"""

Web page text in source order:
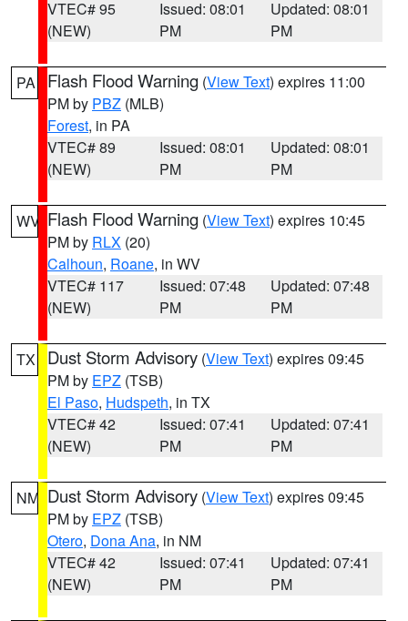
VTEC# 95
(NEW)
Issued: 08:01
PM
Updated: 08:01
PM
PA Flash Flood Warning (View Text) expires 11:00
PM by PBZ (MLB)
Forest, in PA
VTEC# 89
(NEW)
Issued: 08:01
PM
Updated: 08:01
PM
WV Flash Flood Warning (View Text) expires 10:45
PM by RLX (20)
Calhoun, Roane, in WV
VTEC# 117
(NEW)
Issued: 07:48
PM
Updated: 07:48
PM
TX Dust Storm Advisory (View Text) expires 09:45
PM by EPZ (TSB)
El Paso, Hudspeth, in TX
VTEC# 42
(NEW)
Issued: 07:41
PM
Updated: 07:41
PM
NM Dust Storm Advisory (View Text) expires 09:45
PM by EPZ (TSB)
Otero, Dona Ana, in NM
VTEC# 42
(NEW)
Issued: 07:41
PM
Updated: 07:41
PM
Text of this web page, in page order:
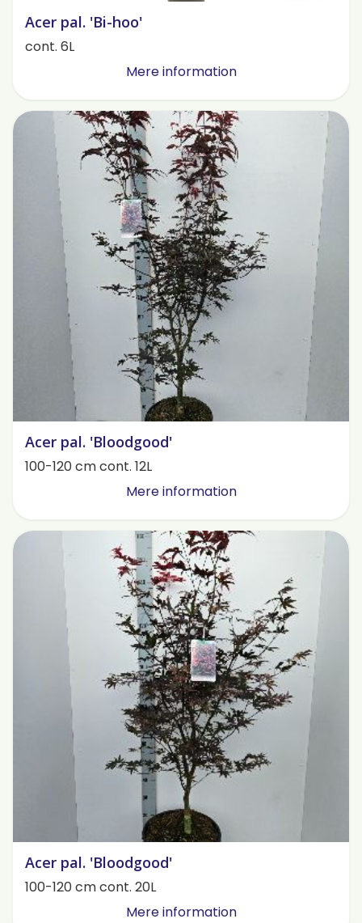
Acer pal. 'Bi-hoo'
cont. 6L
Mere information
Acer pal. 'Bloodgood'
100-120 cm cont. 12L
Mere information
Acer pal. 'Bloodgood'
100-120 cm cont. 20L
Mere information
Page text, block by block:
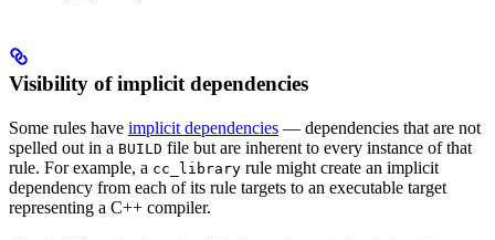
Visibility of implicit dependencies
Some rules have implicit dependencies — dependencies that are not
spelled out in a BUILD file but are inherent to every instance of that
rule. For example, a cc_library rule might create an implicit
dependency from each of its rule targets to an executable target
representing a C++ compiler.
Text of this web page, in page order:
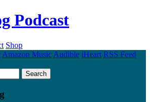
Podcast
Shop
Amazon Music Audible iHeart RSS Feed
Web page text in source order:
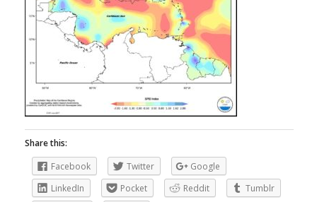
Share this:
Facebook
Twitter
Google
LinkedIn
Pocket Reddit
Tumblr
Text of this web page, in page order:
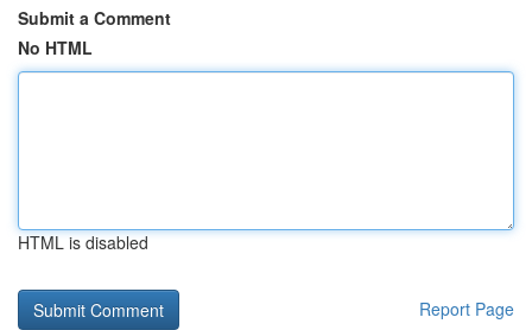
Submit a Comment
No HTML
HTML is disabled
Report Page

"""

> _What to work on_
A verbatim transcript of the entries above is required, with the pictures left out.

> _Exercise result_
Web page text in source order:
VTEC# 95
(NEW)
Issued: 08:01
PM
Updated: 08:01
PM
PA Flash Flood Warning (View Text) expires 11:00
PM by PBZ (MLB)
Forest, in PA
VTEC# 89
(NEW)
Issued: 08:01
PM
Updated: 08:01
PM
WV Flash Flood Warning (View Text) expires 10:45
PM by RLX (20)
Calhoun, Roane, in WV
VTEC# 117
(NEW)
Issued: 07:48
PM
Updated: 07:48
PM
TX Dust Storm Advisory (View Text) expires 09:45
PM by EPZ (TSB)
El Paso, Hudspeth, in TX
VTEC# 42
(NEW)
Issued: 07:41
PM
Updated: 07:41
PM
NM Dust Storm Advisory (View Text) expires 09:45
PM by EPZ (TSB)
Otero, Dona Ana, in NM
VTEC# 42
(NEW)
Issued: 07:41
PM
Updated: 07:41
PM
Text of this web page, in page order:
Acer pal. 'Bi-hoo'
cont. 6L
Mere information
Acer pal. 'Bloodgood'
100-120 cm cont. 12L
Mere information
Acer pal. 'Bloodgood'
100-120 cm cont. 20L
Mere information
Page text, block by block:
Visibility of implicit dependencies
Some rules have implicit dependencies — dependencies that are not
spelled out in a BUILD file but are inherent to every instance of that
rule. For example, a cc_library rule might create an implicit
dependency from each of its rule targets to an executable target
representing a C++ compiler.
Text of this web page, in page order:
Podcast
Shop
Amazon Music Audible iHeart RSS Feed
Web page text in source order:
Share this:
Facebook
Twitter
Google
LinkedIn
Pocket Reddit
Tumblr
Text of this web page, in page order:
Submit a Comment
No HTML
HTML is disabled
Report Page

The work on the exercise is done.